3,4,110,0,366,10,0,0,0,No treatment needed,Good job!,Nice
4,5,87,0,428,6,0,0,0,No treatment needed,Good job!,Nice
5,6,145,1,408,6,2,0,0,You're screwed!,STOP IT NOW DUMMY!,Nice
6,7,155,1,528,14,2,1,0,You're screwed!,STOP IT NOW DUMMY!,Eat more chocolate
7,8,164,1,468,11,2,0,0,You're screwed!,STOP IT NOW DUMMY!,Nice
8,9,109,0,628,18,0,1,1,No treatment needed,Good job!,"Strike first, strike hard, no mercy!"
9,10,155,1,399,9,2,0,0,You're screwed!,STOP IT NOW DUMMY!,Nice


The whole process is VERY fast, both the SQL and merges.
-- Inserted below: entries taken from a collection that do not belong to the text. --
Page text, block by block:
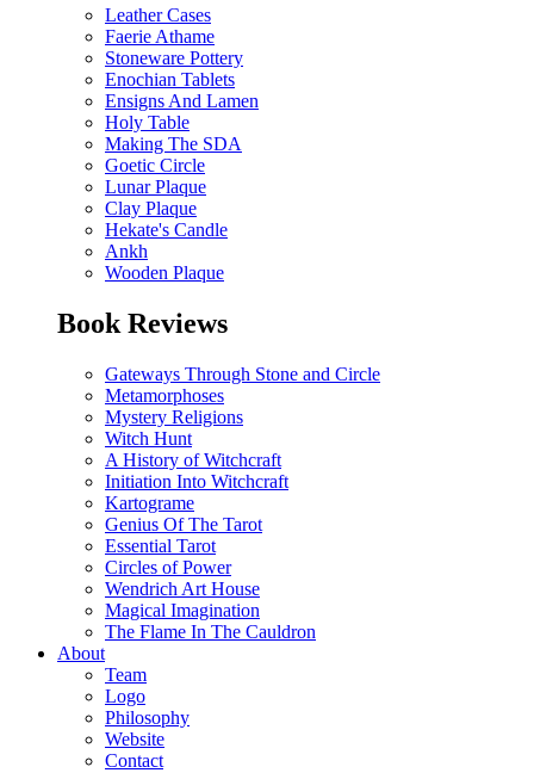
Leather Cases
Faerie Athame
Stoneware Pottery
Enochian Tablets
Ensigns And Lamen
Holy Table
Making The SDA
Goetic Circle
Lunar Plaque
Clay Plaque
Hekate's Candle
Ankh
Wooden Plaque
Book Reviews
Gateways Through Stone and Circle
Metamorphoses
Mystery Religions
Witch Hunt
A History of Witchcraft
Initiation Into Witchcraft
Kartograme
Genius Of The Tarot
Essential Tarot
Circles of Power
Wendrich Art House
Magical Imagination
The Flame In The Cauldron
About
Team
Logo
Philosophy
Website
Contact
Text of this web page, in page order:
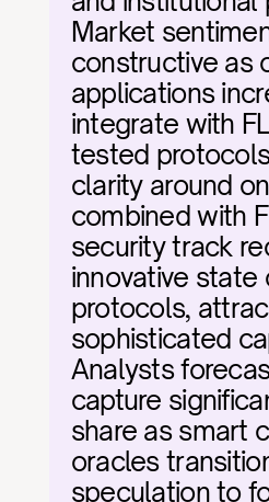
Market
constructive as
applications
integrate with
tested
clarity around
combined with
security track
innovative
protocols,
sophisticated
Analysts
capture
share as smart
oracles
speculation to
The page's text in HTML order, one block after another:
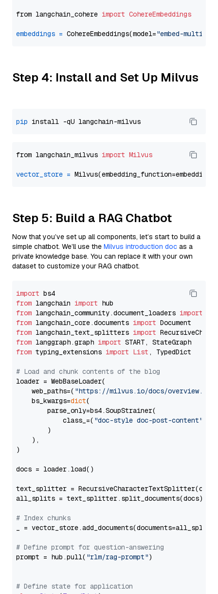
from langchain_cohere import CohereEmbeddings
embeddings = CohereEmbeddings(model="embed-
Step 4: Install and Set Up Milvus
pip
from langchain_milvus import Milvus
vector_store =
Step 5: Build a RAG Chatbot
Now that you’ve set up all components, let’s start to build a
simple chatbot. We’ll use the Milvus introduction doc as a
private knowledge base. You can replace it with your own
dataset to customize your RAG chatbot.
import
from langchain import
from langchain_community.document_loaders import
from langchain_core.documents import
from langchain_text_splitters import
from langgraph.graph import
from typing_extensions import List , TypedDict
# Load and chunk contents of the blog
loader = WebBaseLoader(
    web_paths=(
"https://milvus.io/docs/overview.md"
    bs_kwargs=
dict(
        parse_only=bs4.SoupStrainer(
            class_=(
"doc-style doc-post-content"
        )
    ),
)
docs = loader.load()
text_splitter =
all_splits = text_splitter.split_documents(docs)
# Index chunks
_ = vector_store.add_documents(documents=all_splits)
# Define prompt for question-answering
prompt = hub.pull( "rlm/rag-prompt")
# Define state for application
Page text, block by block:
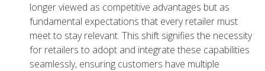
longer viewed as competitive advantages but as
fundamental expectations that every retailer must
meet to stay relevant. This shift signifies the necessity
for retailers to adopt and integrate these capabilities
seamlessly, ensuring customers have multiple
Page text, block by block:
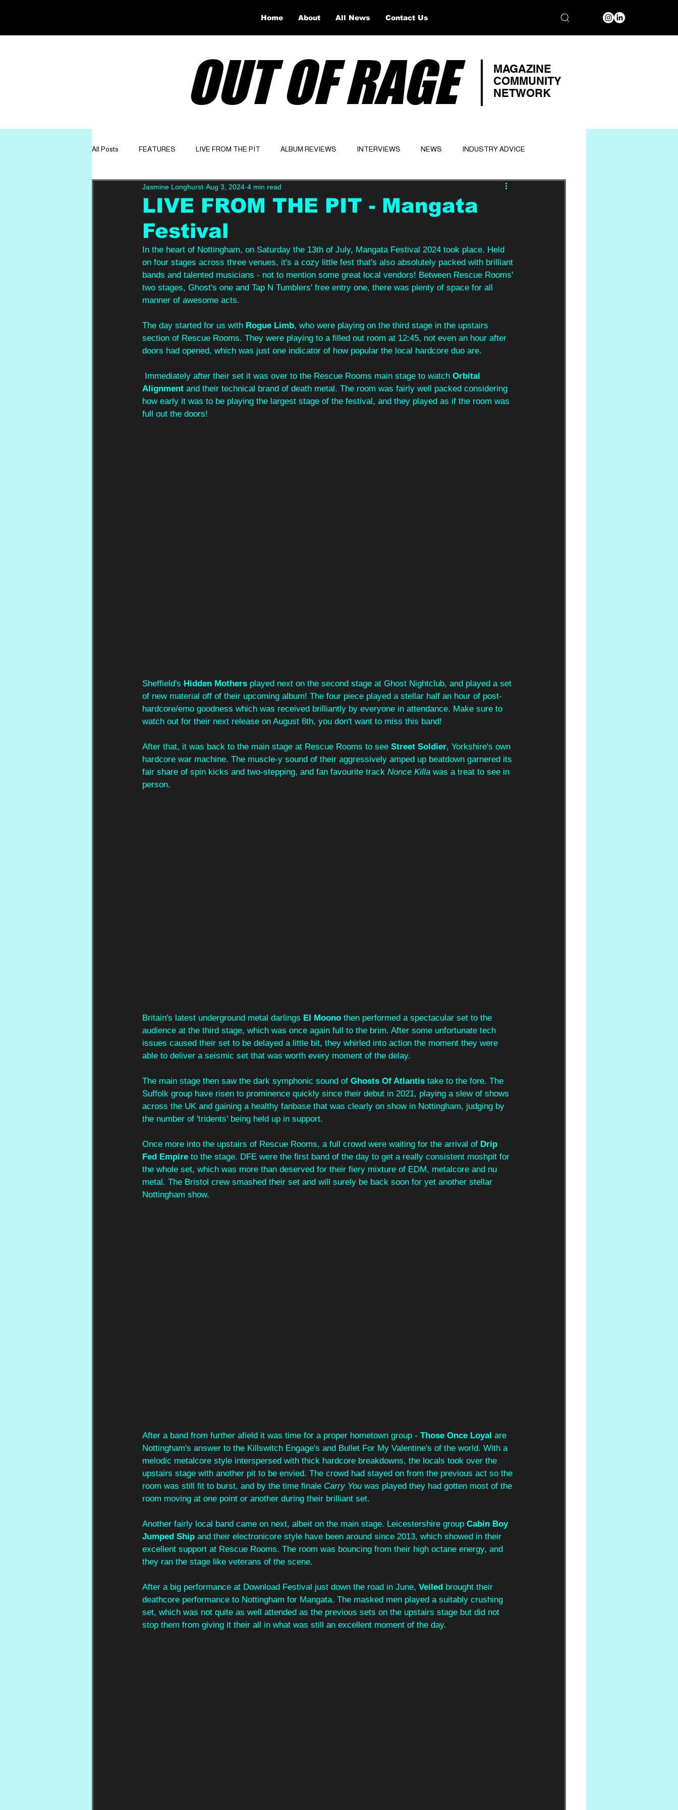
OUT OF RAGE
MAGAZINE
COMMUNITY
NETWORK
All Posts FEATURES LIVE FROM THE PIT ALBUM REVIEWS INTERVIEWS NEWS INDUSTRY ADVICE
GET TO KNOW OPINION Website Latest
LIVE FROM THE PIT - Mangata
Festival
Jasmine Longhurst Aug 3, 2024 4 min read
In the heart of Nottingham, on Saturday the 13th of July, Mangata Festival 2024 took place. Held
on four stages across three venues, it's a cozy little fest that's also absolutely packed with brilliant
bands and talented musicians - not to mention some great local vendors! Between Rescue Rooms'
two stages, Ghost's one and Tap N Tumblers' free entry one, there was plenty of space for all
manner of awesome acts.
The day started for us with Rogue Limb, who were playing on the third stage in the upstairs
section of Rescue Rooms. They were playing to a filled out room at 12:45, not even an hour after
doors had opened, which was just one indicator of how popular the local hardcore duo are.
Immediately after their set it was over to the Rescue Rooms main stage to watch Orbital
Alignment and their technical brand of death metal. The room was fairly well packed considering
how early it was to be playing the largest stage of the festival, and they played as if the room was
full out the doors!
Sheffield's Hidden Mothers played next on the second stage at Ghost Nightclub, and played a set
of new material off of their upcoming album! The four piece played a stellar half an hour of post-
hardcore/emo goodness which was received brilliantly by everyone in attendance. Make sure to
watch out for their next release on August 6th, you don't want to miss this band!
After that, it was back to the main stage at Rescue Rooms to see Street Soldier, Yorkshire's own
hardcore war machine. The muscle-y sound of their aggressively amped up beatdown garnered its
fair share of spin kicks and two-stepping, and fan favourite track Nonce Killa was a treat to see in
person.
Britain's latest underground metal darlings El Moono then performed a spectacular set to the
audience at the third stage, which was once again full to the brim. After some unfortunate tech
issues caused their set to be delayed a little bit, they whirled into action the moment they were
able to deliver a seismic set that was worth every moment of the delay.
The main stage then saw the dark symphonic sound of Ghosts Of Atlantis take to the fore. The
Suffolk group have risen to prominence quickly since their debut in 2021, playing a slew of shows
across the UK and gaining a healthy fanbase that was clearly on show in Nottingham, judging by
the number of 'tridents' being held up in support.
Once more into the upstairs of Rescue Rooms, a full crowd were waiting for the arrival of Drip
Fed Empire to the stage. DFE were the first band of the day to get a really consistent moshpit for
the whole set, which was more than deserved for their fiery mixture of EDM, metalcore and nu
metal. The Bristol crew smashed their set and will surely be back soon for yet another stellar
Nottingham show.
After a band from further afield it was time for a proper hometown group - Those Once Loyal are
Nottingham's answer to the Killswitch Engage's and Bullet For My Valentine's of the world. With a
melodic metalcore style interspersed with thick hardcore breakdowns, the locals took over the
upstairs stage with another pit to be envied. The crowd had stayed on from the previous act so the
room was still fit to burst, and by the time finale Carry You was played they had gotten most of the
room moving at one point or another during their brilliant set.
Another fairly local band came on next, albeit on the main stage. Leicestershire group Cabin Boy
Jumped Ship and their electronicore style have been around since 2013, which showed in their
excellent support at Rescue Rooms. The room was bouncing from their high octane energy, and
they ran the stage like veterans of the scene.
After a big performance at Download Festival just down the road in June, Veiled brought their
deathcore performance to Nottingham for Mangata. The masked men played a suitably crushing
set, which was not quite as well attended as the previous sets on the upstairs stage but did not
stop them from giving it their all in what was still an excellent moment of the day.
Home About All News Contact Us
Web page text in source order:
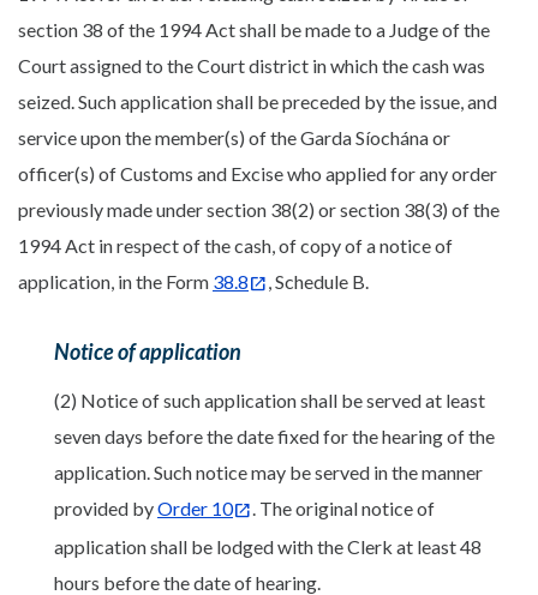
section 38 of the 1994 Act shall be made to a Judge of the
Court assigned to the Court district in which the cash was
seized. Such application shall be preceded by the issue, and
service upon the member(s) of the Garda Síochána or
officer(s) of Customs and Excise who applied for any order
previously made under section 38(2) or section 38(3) of the
1994 Act in respect of the cash, of copy of a notice of
application, in the Form 38.8 , Schedule B.
Notice of application
(2) Notice of such application shall be served at least
seven days before the date fixed for the hearing of the
application. Such notice may be served in the manner
provided byOrder 10
. The original notice of
application shall be lodged with the Clerk at least 48
hours before the date of hearing.
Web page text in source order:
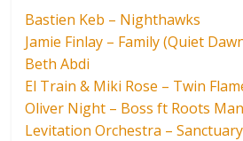
Bastien Keb – Nighthawks
Jamie Finlay – Family (Quiet
Beth Abdi
El Train & Miki Rose – Twin
Oliver Night – Boss ft Roots
Levitation Orchestra – Sanctuary

I don't know of a faster way to do any of these operations. But there may be something out there.

Not sure if this is exactly what you're doing, but hopefully this helps a little. Let me know if it's a different scenario, I'd be curious.